Fig 6. NEURON computer modelling predicts increased electrical activity at rest and in response to hyperpolarizing pulses for three variants of Ca_V3.3 and quiescence at rest for the A398V variant.

(A, C, E, and G) Show the spontaneous firing at rest of each variant compared to WT for 1500 ms. At 1500 ms, a 200 ms hyperpolarizing pulse (-0.088 nA) to -90 mV was injected to test rebound firing. (B, D, F, and H) Show zoom-ins of 350 ms right after the hyperpolarizing pulse. (A, E, and G) A398E (AE, green), M1425V (MV, magenta), and M1425I (MI, orange) show a two Hz increased firing frequency at rest (9 Hz) as compared to WT (7 Hz). (C) A398V (AV, red) does not fire action potentials at rest. (B, D, F, and H) Both wildtype and variants show an increased firing rate after the hyperpolarization to -90 mV; AE, MV, and MI fire with a higher frequency than WT. AV only fires a single action potential.

Fig 7. Three variants lower the rheobase and increase firing frequency of Ca_V3.3, while the A398V variant shows the opposite effect.

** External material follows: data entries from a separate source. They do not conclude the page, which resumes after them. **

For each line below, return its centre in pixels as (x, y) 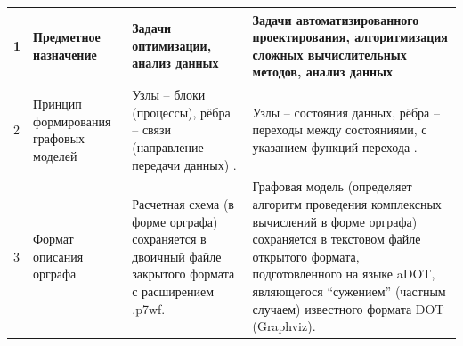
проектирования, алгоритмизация (350, 37)
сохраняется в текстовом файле (337, 239)
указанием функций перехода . (335, 146)
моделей (55, 155)
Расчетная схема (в (183, 203)
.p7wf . (149, 308)
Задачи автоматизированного (336, 19)
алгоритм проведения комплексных (347, 203)
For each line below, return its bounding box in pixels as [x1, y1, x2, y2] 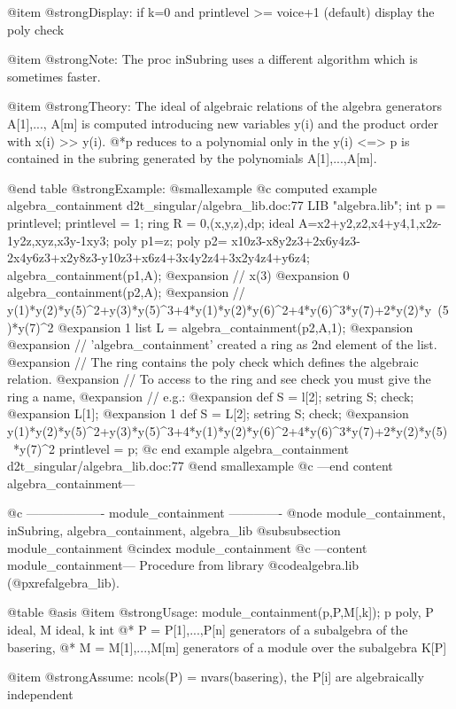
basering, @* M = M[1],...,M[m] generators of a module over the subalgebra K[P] [7, 637, 447, 656]
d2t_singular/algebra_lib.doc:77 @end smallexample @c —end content [7, 456, 393, 475]
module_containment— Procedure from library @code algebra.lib [7, 556, 359, 574]
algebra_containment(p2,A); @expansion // [7, 283, 245, 301]
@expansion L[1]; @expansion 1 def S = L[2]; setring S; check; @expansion [7, 404, 409, 423]
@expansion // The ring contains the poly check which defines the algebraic [7, 352, 419, 370]
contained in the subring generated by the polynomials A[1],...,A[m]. [7, 149, 377, 168]
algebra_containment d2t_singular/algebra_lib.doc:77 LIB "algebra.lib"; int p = [7, 196, 446, 214]
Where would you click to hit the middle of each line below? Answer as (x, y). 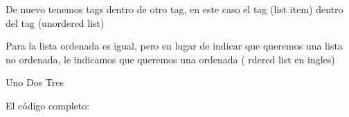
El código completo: (48, 105)
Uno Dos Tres (35, 82)
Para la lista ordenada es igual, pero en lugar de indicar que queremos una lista (174, 46)
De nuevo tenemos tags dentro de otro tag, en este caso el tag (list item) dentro (174, 9)
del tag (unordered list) (55, 22)
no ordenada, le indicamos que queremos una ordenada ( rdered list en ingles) (170, 59)
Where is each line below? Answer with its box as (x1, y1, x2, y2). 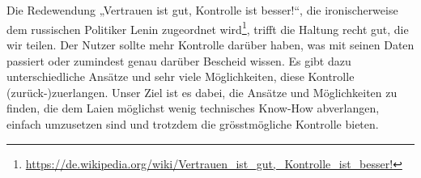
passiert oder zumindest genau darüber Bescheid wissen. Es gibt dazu (6, 52, 351, 69)
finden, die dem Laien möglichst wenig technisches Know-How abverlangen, (6, 100, 380, 117)
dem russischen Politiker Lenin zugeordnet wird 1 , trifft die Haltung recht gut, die (6, 18, 409, 37)
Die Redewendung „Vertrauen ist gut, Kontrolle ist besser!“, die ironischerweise (6, 2, 398, 19)
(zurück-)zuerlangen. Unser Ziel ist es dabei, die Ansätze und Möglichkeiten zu (6, 83, 398, 100)
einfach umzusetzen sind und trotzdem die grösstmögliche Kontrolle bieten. (6, 116, 379, 132)
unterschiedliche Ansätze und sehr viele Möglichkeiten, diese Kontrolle (6, 68, 355, 85)
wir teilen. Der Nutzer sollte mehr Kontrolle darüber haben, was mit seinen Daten (6, 36, 415, 53)
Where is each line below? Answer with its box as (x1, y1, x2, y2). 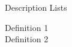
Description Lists (5, 1, 67, 13)
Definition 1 (5, 21, 49, 33)
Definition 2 (5, 33, 49, 45)
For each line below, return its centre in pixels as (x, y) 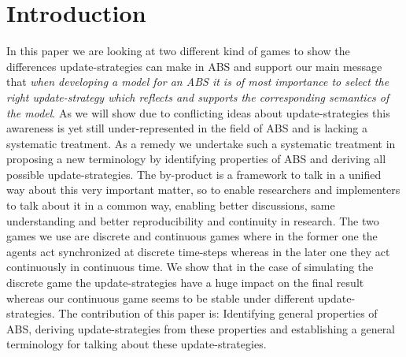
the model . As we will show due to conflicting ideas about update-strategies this (198, 112)
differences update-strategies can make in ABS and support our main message (194, 66)
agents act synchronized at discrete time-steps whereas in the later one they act (198, 251)
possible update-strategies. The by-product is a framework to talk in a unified (194, 174)
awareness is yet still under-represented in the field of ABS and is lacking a (187, 128)
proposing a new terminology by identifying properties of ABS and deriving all (196, 159)
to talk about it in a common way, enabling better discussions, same (171, 205)
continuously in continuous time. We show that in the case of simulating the (190, 267)
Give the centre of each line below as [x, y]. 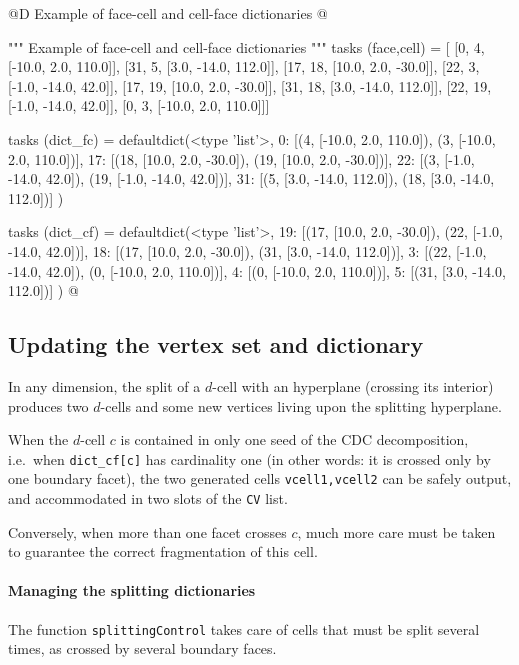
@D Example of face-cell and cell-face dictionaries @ [168, 13]
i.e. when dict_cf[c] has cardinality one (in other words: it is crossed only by [249, 458]
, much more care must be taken [396, 531]
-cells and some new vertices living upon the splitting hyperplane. [301, 405]
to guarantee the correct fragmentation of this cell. [163, 551]
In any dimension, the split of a [104, 385]
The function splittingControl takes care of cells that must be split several [244, 628]
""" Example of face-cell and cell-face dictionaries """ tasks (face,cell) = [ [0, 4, [246, 46]
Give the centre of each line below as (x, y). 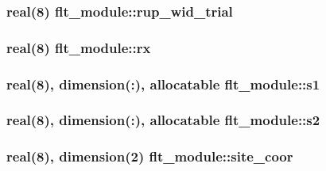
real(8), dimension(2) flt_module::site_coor (150, 156)
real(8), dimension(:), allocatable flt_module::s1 (163, 84)
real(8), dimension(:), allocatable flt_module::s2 (163, 120)
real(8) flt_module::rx (79, 47)
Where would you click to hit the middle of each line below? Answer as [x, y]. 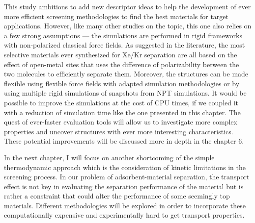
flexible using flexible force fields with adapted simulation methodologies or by [122, 83]
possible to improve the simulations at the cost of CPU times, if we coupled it [121, 102]
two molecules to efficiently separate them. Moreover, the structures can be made [126, 74]
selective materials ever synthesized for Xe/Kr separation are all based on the [121, 54]
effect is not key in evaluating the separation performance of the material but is [124, 186]
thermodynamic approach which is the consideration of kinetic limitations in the [125, 167]
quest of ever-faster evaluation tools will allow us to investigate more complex [121, 122]
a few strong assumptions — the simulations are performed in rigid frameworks [123, 35]
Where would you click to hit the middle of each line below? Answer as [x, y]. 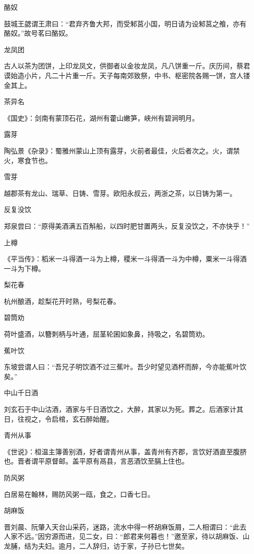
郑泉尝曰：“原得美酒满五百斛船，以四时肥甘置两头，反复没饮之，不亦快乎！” [127, 225]
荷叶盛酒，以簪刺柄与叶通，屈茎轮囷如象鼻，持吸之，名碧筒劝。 [106, 334]
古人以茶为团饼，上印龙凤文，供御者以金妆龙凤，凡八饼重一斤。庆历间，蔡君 [127, 66]
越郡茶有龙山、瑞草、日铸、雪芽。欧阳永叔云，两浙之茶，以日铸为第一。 [120, 193]
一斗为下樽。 [24, 268]
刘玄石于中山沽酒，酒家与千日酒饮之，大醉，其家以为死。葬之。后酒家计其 [124, 409]
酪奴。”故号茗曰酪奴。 [38, 33]
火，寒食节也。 [28, 160]
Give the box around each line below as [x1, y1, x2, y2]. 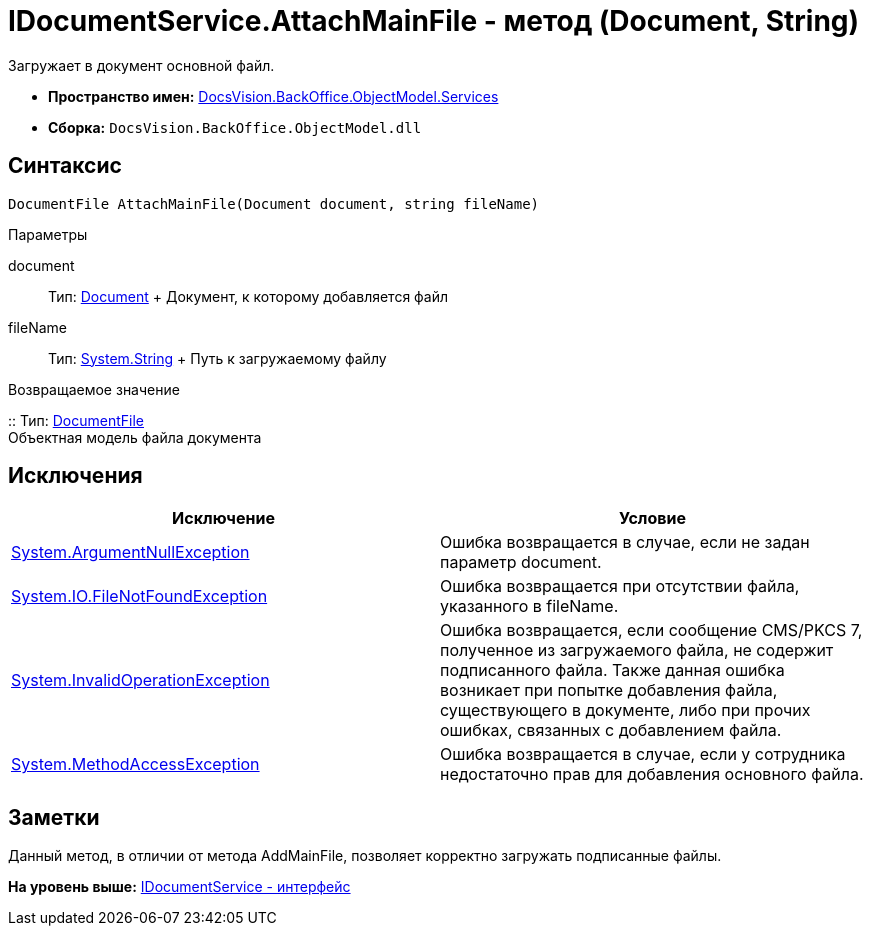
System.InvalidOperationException [11, 670, 270, 691]
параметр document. [440, 552, 602, 573]
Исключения [8, 463, 143, 489]
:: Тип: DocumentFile [8, 411, 144, 429]
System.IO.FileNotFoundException [11, 586, 268, 607]
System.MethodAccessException [11, 754, 260, 775]
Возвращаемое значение [8, 380, 180, 398]
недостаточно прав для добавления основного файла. [440, 764, 864, 785]

The resting membrane potential was set to -90 mV and 200 ms depolarizing current pulses of increasing amplitudes were applied. (A) A lower current injection necessary to stimulate an action potential (rheobase) was observed for A398E (AE, green, 0.051 nA), M1425V (MV, magenta, 0.051 nA), and M1425I (MI, orange, 0.050 nA) and all three fire with a higher frequency at every pulse, as compared to wild-type (WT, blue, 0.065 nA). In the model, A398V (AV, red, 0.073 nA) has lower firing frequencies and higher rheobase than WT. (B-E) Electrical activity at the rheobase. AE, MV, and MI show an increased latency to the start of action potentials compared to WT, while AV shows a faster rising phase and shortened latency than WT.

Fig 8. Structure model predictions of wildtype and A398E/V and M1425V/I Ca_V3.3 channels.

Shown is the comparison between the wild-type structure model and the four variants in the open pore and closed pore states. (A) A398 points into the gate aperture. The clouds, blue in A398 (WT) and red in A398V, show the hydrophobic surface. The side chain of V398 (red) forms a hydrophobic plug (red cloud) together with other hydrophobic residues in IS6 and neighbouring S6 helices, sealing the gate even in its open configuration. E398 (green) forms hydrogen bonds with residues in IS6 (S402) and neighbouring S6 helices, as well as a water network (blue mesh) inside the gate. (B) The two variants of M1425 can both form stabilizing hydrophobic interactions with neighbouring hydrophobic residues pointing away from the gate aperture.